| WHAT YOU HAVE TO DO |
Below are the records. Gather each line that holds "rate".

[Saved entries]
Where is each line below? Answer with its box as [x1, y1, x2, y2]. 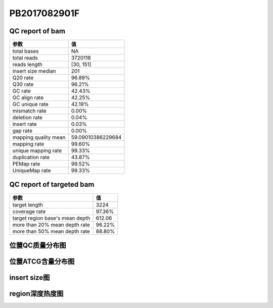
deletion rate [12, 114, 43, 121]
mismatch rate [12, 108, 47, 115]
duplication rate [12, 154, 50, 161]
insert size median [12, 68, 57, 75]
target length [12, 201, 43, 208]
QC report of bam [9, 27, 66, 35]
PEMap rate [12, 161, 40, 168]
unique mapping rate [12, 147, 62, 154]

| ANSWER TO THIS TASK |
deletion rate [12, 114, 43, 121]
mismatch rate [12, 108, 47, 115]
duplication rate [12, 154, 50, 161]
PEMap rate [12, 161, 40, 168]
unique mapping rate [12, 147, 62, 154]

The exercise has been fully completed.